We have consistently acknowledged the commitment by the current NSW Premier and Minister to honour the principles of the ‘Gonski’ funding model and guarantee that this funding model will be implemented for the six years of the original agreement with the Commonwealth. We also commend the Government for actually doing as they promised and providing much-needed funds direct to our schools.
It is important that we and our communities realise that Gonski strongly advocated for fair, equitable and transparent recurrent funding based on student need, but also equally strongly made the case that our Public Schoolswere hugely under-funded in capital programs, school infrastructure and facilities, compared with non-government schools.
As leaders of our Public Schools, we know only too well that high quality teaching makes a big difference for students, but we also see on a daily basis that facilities, buildings and technology access are also vital to successful learning and teaching. Parents and community members also see the positive impact on their children of quality teaching and a quality school that is up-to-date and has well-equipped buildings and facilities.
In the lead-up to the State Election on the 28th March, on behalf of our 500 Principals, their students and school communities, the NSWSPC calls on all political parties to acknowledge the value to our State and our Nation of a strong, well-resourced Public Schooling System. The funding principles of ‘Gonski’ must be embedded for the foreseeable future both in the immediacy of need for capital expenditure in our Public Schools and recurrent needs-based funding via the NSW RAM methodology.
The Council commends the NSW Government for its recent announcements regarding new schools and facilities for our Public Schools. The first two new schools to be delivered from a $1 billion ‘Rebuilding NSW Schools Fund’, from the Infrastructure NSW report, will be built in Parramatta under the newly-announced ‘Innovative Education, Successful Students’ Policy. A Billion$ is a significant government investment in Public Education. The Policy, when fully implemented, will provide up to 1,600 new or refurbished classrooms and learning spaces throughout NSW State Schools– this is a good start to ensuring that our State has the best Public Schools in Australia. Population projections for school-aged children to 2031 show growth of 267,000, of which 65 per cent (or an expected 173,000 children) are expected to enter the Public Education system. Gonski and his panel strongly recommended that this inequity be immediately addressed. The Gonski principles of needs based funding and the report has been championed by NSW. In 2013 the NSW Government removed the requirement in the Education Act that funded non-government schools at 25% of government schools.
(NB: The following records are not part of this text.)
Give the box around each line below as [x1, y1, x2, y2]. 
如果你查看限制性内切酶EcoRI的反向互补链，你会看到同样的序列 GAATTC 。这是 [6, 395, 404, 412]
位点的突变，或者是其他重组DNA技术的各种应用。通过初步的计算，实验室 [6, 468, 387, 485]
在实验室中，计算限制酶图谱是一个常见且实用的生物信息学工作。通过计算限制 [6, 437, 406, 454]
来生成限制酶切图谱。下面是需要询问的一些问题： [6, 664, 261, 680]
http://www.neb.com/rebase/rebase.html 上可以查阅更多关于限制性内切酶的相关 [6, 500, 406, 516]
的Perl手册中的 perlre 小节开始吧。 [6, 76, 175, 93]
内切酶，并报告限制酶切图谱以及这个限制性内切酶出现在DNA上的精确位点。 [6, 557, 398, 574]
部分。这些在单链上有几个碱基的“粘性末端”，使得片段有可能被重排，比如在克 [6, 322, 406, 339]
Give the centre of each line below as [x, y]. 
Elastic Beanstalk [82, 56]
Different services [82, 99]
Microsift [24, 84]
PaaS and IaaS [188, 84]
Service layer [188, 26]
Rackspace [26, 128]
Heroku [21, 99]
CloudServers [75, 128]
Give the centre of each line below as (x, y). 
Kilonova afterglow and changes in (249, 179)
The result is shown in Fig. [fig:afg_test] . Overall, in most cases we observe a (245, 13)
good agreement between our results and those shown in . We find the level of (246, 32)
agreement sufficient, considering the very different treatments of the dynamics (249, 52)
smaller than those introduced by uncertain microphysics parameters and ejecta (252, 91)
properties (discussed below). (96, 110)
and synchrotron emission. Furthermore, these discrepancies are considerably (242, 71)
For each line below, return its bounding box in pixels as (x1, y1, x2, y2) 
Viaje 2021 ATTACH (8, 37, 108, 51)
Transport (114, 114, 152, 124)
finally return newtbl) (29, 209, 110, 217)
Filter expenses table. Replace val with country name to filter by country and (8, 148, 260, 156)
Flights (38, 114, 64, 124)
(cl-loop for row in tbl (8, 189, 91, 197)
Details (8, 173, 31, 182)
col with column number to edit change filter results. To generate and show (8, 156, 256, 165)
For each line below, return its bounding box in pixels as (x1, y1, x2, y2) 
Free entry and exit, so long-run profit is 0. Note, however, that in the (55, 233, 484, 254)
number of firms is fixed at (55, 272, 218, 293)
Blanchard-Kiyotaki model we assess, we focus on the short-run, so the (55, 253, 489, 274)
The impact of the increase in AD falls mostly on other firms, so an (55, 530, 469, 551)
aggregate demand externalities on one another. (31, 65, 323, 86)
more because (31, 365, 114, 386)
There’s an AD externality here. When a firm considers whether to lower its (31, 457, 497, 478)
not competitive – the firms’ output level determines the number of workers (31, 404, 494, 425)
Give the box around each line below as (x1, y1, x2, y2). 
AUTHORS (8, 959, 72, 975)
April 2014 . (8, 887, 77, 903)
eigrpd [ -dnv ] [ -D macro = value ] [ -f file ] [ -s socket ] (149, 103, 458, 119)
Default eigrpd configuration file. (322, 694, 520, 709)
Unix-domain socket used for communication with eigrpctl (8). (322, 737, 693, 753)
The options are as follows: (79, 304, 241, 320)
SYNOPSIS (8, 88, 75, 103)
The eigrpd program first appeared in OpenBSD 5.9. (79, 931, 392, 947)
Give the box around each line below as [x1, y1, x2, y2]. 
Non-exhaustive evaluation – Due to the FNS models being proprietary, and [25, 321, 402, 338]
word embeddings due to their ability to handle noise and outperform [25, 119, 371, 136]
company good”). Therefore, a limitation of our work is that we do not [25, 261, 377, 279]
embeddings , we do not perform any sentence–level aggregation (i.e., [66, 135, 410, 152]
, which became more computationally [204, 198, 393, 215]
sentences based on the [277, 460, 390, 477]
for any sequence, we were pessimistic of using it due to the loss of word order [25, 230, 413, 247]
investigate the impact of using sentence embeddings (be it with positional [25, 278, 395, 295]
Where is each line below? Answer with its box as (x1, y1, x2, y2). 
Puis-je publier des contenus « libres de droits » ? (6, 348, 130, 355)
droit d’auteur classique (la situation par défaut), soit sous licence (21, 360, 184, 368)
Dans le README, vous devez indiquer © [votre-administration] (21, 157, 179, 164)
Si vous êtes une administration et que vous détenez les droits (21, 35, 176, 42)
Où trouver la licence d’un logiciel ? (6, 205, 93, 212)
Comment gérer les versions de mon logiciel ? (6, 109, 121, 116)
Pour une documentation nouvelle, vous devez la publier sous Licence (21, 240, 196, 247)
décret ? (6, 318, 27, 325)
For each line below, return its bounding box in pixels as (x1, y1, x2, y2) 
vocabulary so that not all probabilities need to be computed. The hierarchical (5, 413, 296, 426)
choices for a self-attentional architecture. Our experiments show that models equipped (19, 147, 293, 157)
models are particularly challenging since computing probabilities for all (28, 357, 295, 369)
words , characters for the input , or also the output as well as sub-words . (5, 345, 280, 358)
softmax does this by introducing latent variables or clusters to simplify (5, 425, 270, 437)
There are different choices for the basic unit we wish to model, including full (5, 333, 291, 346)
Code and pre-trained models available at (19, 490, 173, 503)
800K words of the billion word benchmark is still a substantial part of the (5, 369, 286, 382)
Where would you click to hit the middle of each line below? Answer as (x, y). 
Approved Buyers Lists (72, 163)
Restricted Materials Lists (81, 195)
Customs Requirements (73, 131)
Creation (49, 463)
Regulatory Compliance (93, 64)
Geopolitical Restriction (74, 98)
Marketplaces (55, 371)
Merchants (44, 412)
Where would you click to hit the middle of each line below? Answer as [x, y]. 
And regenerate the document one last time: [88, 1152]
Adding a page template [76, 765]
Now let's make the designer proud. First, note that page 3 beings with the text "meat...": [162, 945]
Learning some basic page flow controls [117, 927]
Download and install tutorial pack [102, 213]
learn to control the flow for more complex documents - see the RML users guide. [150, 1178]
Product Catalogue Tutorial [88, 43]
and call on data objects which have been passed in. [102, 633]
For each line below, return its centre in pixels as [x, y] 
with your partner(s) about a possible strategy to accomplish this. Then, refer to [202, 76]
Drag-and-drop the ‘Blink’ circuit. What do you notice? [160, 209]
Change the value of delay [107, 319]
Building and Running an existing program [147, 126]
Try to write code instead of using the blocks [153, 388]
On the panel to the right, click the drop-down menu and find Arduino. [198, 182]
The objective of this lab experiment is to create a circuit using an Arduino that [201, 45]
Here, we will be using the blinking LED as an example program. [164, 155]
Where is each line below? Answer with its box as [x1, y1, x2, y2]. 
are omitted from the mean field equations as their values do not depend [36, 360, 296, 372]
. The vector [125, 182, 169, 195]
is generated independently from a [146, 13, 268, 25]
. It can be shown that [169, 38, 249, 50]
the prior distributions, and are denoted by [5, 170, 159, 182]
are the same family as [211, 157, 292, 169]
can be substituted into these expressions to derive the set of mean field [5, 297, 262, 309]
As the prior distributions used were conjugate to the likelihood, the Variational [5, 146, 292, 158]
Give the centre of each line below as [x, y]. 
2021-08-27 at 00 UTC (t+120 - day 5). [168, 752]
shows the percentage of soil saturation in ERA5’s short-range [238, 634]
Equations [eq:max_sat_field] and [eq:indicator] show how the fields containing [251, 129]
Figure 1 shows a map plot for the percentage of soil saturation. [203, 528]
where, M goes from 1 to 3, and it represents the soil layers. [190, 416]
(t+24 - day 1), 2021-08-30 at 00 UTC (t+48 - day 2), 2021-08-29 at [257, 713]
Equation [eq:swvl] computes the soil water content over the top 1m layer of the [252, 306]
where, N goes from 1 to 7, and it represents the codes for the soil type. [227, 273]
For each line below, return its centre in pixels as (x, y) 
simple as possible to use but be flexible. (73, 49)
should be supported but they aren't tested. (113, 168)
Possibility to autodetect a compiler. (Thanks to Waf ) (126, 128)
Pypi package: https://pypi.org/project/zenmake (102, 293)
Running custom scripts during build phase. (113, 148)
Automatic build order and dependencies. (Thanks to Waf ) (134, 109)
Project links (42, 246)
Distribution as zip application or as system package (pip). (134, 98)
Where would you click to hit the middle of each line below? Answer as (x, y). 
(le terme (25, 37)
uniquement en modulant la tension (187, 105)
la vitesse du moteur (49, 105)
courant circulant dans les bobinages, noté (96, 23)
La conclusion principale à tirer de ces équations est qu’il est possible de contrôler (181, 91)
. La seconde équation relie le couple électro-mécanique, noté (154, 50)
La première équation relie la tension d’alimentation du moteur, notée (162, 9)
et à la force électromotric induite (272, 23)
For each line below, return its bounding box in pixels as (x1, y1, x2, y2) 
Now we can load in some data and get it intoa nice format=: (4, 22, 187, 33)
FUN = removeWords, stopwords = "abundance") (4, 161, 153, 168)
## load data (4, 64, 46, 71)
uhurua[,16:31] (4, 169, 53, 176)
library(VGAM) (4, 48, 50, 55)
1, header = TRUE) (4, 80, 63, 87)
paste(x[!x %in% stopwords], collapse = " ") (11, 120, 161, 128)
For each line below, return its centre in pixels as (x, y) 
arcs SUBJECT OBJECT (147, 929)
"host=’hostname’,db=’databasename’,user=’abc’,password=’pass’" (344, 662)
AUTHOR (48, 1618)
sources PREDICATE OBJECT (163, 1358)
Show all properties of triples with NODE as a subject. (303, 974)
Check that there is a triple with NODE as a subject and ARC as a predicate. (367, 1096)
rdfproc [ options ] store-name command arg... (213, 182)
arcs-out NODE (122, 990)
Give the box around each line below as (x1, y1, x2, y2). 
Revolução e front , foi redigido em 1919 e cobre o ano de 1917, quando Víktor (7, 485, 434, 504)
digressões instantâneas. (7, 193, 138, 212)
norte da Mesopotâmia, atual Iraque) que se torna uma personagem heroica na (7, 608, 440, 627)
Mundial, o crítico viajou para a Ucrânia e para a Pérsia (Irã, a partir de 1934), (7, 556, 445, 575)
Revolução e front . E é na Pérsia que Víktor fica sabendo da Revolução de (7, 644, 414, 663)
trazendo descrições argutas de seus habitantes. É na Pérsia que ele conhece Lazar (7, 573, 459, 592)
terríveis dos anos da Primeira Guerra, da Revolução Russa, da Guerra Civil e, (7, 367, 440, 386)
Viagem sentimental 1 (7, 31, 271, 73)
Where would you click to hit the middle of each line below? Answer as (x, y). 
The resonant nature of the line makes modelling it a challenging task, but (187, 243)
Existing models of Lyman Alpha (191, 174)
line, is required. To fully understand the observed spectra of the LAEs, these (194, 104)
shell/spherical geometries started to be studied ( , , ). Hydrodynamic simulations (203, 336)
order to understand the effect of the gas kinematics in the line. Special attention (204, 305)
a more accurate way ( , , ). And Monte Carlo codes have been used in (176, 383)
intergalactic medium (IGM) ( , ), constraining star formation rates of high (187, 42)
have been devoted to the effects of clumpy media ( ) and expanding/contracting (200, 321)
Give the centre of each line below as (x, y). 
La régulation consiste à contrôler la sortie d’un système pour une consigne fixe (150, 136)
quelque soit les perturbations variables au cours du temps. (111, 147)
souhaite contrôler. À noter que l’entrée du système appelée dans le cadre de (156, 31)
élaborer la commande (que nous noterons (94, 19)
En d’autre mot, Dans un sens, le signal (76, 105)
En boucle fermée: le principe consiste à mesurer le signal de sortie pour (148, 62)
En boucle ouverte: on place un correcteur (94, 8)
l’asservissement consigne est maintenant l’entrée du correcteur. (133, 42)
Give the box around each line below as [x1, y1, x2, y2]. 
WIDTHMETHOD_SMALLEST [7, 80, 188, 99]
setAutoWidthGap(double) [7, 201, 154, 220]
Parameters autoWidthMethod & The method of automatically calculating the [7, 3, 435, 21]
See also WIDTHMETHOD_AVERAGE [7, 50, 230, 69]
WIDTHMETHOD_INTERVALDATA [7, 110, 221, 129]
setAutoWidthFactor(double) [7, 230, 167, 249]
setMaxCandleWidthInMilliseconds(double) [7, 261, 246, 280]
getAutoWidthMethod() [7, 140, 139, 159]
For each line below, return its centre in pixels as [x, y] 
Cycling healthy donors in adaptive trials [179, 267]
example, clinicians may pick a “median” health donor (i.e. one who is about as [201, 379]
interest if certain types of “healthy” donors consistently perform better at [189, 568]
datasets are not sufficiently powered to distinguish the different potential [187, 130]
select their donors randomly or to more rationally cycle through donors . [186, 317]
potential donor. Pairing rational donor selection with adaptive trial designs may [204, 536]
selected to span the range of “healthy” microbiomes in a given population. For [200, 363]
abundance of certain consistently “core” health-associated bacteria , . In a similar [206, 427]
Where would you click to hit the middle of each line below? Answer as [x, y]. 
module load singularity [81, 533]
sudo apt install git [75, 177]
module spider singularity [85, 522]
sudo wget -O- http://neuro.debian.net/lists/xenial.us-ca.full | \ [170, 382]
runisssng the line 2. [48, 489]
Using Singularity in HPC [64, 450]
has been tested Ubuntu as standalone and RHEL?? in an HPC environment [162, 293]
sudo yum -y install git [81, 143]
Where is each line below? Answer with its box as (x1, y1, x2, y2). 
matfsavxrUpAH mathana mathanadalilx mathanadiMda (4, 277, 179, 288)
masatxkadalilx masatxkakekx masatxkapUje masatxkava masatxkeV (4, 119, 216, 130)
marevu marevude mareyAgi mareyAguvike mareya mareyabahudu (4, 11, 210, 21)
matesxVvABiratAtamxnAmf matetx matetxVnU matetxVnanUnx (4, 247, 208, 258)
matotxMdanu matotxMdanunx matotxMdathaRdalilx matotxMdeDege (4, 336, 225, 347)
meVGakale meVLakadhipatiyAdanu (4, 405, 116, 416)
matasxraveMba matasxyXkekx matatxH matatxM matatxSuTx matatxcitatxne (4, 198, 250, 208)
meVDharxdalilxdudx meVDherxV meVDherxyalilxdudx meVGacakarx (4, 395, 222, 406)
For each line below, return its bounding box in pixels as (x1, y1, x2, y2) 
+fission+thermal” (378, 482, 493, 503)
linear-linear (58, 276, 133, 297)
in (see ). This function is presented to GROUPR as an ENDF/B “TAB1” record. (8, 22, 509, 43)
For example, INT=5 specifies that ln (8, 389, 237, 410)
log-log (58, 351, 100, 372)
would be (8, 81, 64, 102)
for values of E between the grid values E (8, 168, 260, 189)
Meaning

The Gonski report (eg pgs 90-99, Review of Funding for Schooling) details issues around Capital (I recommend you read it). For instance, “Even with additional government funding from the Building the Education Revolution National Partnership, only 49% of the total expenditure on school infrastructure was in government schools, a far lower percentage than the government sector’s enrolment share of 66%.” (pg 92).
Capital works funding for non-government schools sits at more than $97 million in combined State and Commonwealth Government funding each year. Currently NSW provides 56% of Government capital funding to the non-government sector. On a per capita basis, this is $243 per student. When private income is included, the non-government sector currently spends $618 per student, higher than the $524 per student spent in the government sector. Other funding comes from the Commonwealth and private sources. Capital funding is part of the over $1 billion the NSW Government will provide to non-government schools in 2015, including capital funding to the non-government sector through the Building Grant Assistance Scheme ($11m) and the Interest Subsidy Scheme ($43.6m).
The Infrastructure NSW Report through analysis and projections has considered the funding and resource recommendations therefore the NSW government announcement begins to redresses such inequity for public education.